## DATA SUPPLIED

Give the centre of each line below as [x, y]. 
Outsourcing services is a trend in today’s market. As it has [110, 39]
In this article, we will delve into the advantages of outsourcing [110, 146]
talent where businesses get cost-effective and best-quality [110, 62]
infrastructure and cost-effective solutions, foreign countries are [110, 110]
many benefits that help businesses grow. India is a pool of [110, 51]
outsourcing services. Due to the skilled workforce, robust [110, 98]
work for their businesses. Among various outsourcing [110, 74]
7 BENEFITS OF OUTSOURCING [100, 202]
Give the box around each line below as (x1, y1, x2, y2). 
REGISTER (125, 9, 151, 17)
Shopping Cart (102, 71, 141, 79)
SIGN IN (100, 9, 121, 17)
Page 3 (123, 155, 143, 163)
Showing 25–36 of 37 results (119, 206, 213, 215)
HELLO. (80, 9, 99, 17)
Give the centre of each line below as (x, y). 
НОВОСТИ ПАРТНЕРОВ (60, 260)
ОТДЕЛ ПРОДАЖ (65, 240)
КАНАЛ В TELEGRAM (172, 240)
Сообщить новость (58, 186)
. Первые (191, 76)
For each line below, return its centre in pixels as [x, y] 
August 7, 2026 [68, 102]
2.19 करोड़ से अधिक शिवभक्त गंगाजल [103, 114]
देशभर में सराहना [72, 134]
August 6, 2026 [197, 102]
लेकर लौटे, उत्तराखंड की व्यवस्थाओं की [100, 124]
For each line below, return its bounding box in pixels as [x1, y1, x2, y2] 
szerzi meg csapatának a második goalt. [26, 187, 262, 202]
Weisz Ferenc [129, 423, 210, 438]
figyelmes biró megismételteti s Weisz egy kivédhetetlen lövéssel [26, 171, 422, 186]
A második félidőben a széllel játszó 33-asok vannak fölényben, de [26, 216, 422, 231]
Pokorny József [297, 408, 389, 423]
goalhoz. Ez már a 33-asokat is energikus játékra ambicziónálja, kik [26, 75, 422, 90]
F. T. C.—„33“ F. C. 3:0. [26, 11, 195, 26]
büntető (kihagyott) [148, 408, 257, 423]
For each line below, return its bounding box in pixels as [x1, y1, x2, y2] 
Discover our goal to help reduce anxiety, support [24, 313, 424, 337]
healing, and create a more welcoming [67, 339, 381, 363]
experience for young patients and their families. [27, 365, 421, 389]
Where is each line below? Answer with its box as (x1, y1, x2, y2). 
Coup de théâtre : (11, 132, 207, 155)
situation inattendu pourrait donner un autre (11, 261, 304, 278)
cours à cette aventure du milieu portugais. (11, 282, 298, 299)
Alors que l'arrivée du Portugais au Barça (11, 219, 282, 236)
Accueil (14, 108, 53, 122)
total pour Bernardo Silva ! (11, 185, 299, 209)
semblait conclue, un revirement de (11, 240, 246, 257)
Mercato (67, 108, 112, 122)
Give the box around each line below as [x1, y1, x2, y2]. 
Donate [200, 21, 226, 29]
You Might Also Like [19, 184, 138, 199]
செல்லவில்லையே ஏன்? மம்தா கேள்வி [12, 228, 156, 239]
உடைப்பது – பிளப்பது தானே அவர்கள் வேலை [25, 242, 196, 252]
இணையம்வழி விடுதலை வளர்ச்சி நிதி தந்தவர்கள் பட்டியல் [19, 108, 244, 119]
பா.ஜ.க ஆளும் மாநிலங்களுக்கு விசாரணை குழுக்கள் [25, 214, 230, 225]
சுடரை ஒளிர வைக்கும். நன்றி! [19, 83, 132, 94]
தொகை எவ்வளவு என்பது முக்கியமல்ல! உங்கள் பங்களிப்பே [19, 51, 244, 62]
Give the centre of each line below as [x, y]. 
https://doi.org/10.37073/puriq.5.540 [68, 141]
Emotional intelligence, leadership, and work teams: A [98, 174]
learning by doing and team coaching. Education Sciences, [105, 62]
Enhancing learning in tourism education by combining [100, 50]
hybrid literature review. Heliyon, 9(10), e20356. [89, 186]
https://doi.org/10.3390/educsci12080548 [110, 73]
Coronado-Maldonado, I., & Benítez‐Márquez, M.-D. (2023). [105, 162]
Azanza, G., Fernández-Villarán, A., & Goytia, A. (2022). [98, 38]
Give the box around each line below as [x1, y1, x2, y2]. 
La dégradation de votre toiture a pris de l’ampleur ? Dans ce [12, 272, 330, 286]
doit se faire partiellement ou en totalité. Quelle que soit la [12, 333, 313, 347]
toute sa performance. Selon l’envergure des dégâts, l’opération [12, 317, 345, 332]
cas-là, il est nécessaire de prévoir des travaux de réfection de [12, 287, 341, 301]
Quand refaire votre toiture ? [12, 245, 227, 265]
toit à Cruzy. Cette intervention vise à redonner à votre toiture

## EXERCISE PROMPT
Write out the whole listing once more, exactly as it reads.

## ANSWER BELOW
Give the centre of each line below as [x, y]. 
Outsourcing services is a trend in today’s market. As it has [110, 39]
In this article, we will delve into the advantages of outsourcing [110, 146]
talent where businesses get cost-effective and best-quality [110, 62]
infrastructure and cost-effective solutions, foreign countries are [110, 110]
many benefits that help businesses grow. India is a pool of [110, 51]
outsourcing services. Due to the skilled workforce, robust [110, 98]
work for their businesses. Among various outsourcing [110, 74]
7 BENEFITS OF OUTSOURCING [100, 202]
Give the box around each line below as (x1, y1, x2, y2). 
REGISTER (125, 9, 151, 17)
Shopping Cart (102, 71, 141, 79)
SIGN IN (100, 9, 121, 17)
Page 3 (123, 155, 143, 163)
Showing 25–36 of 37 results (119, 206, 213, 215)
HELLO. (80, 9, 99, 17)
Give the centre of each line below as (x, y). 
НОВОСТИ ПАРТНЕРОВ (60, 260)
ОТДЕЛ ПРОДАЖ (65, 240)
КАНАЛ В TELEGRAM (172, 240)
Сообщить новость (58, 186)
. Первые (191, 76)
For each line below, return its centre in pixels as [x, y] 
August 7, 2026 [68, 102]
2.19 करोड़ से अधिक शिवभक्त गंगाजल [103, 114]
देशभर में सराहना [72, 134]
August 6, 2026 [197, 102]
लेकर लौटे, उत्तराखंड की व्यवस्थाओं की [100, 124]
For each line below, return its bounding box in pixels as [x1, y1, x2, y2] 
szerzi meg csapatának a második goalt. [26, 187, 262, 202]
Weisz Ferenc [129, 423, 210, 438]
figyelmes biró megismételteti s Weisz egy kivédhetetlen lövéssel [26, 171, 422, 186]
A második félidőben a széllel játszó 33-asok vannak fölényben, de [26, 216, 422, 231]
Pokorny József [297, 408, 389, 423]
goalhoz. Ez már a 33-asokat is energikus játékra ambicziónálja, kik [26, 75, 422, 90]
F. T. C.—„33“ F. C. 3:0. [26, 11, 195, 26]
büntető (kihagyott) [148, 408, 257, 423]
For each line below, return its bounding box in pixels as [x1, y1, x2, y2] 
Discover our goal to help reduce anxiety, support [24, 313, 424, 337]
healing, and create a more welcoming [67, 339, 381, 363]
experience for young patients and their families. [27, 365, 421, 389]
Where is each line below? Answer with its box as (x1, y1, x2, y2). 
Coup de théâtre : (11, 132, 207, 155)
situation inattendu pourrait donner un autre (11, 261, 304, 278)
cours à cette aventure du milieu portugais. (11, 282, 298, 299)
Alors que l'arrivée du Portugais au Barça (11, 219, 282, 236)
Accueil (14, 108, 53, 122)
total pour Bernardo Silva ! (11, 185, 299, 209)
semblait conclue, un revirement de (11, 240, 246, 257)
Mercato (67, 108, 112, 122)
Give the box around each line below as [x1, y1, x2, y2]. 
Donate [200, 21, 226, 29]
You Might Also Like [19, 184, 138, 199]
செல்லவில்லையே ஏன்? மம்தா கேள்வி [12, 228, 156, 239]
உடைப்பது – பிளப்பது தானே அவர்கள் வேலை [25, 242, 196, 252]
இணையம்வழி விடுதலை வளர்ச்சி நிதி தந்தவர்கள் பட்டியல் [19, 108, 244, 119]
பா.ஜ.க ஆளும் மாநிலங்களுக்கு விசாரணை குழுக்கள் [25, 214, 230, 225]
சுடரை ஒளிர வைக்கும். நன்றி! [19, 83, 132, 94]
தொகை எவ்வளவு என்பது முக்கியமல்ல! உங்கள் பங்களிப்பே [19, 51, 244, 62]
Give the centre of each line below as [x, y]. 
https://doi.org/10.37073/puriq.5.540 [68, 141]
Emotional intelligence, leadership, and work teams: A [98, 174]
learning by doing and team coaching. Education Sciences, [105, 62]
Enhancing learning in tourism education by combining [100, 50]
hybrid literature review. Heliyon, 9(10), e20356. [89, 186]
https://doi.org/10.3390/educsci12080548 [110, 73]
Coronado-Maldonado, I., & Benítez‐Márquez, M.-D. (2023). [105, 162]
Azanza, G., Fernández-Villarán, A., & Goytia, A. (2022). [98, 38]
Give the box around each line below as [x1, y1, x2, y2]. 
La dégradation de votre toiture a pris de l’ampleur ? Dans ce [12, 272, 330, 286]
doit se faire partiellement ou en totalité. Quelle que soit la [12, 333, 313, 347]
toute sa performance. Selon l’envergure des dégâts, l’opération [12, 317, 345, 332]
cas-là, il est nécessaire de prévoir des travaux de réfection de [12, 287, 341, 301]
Quand refaire votre toiture ? [12, 245, 227, 265]
toit à Cruzy. Cette intervention vise à redonner à votre toiture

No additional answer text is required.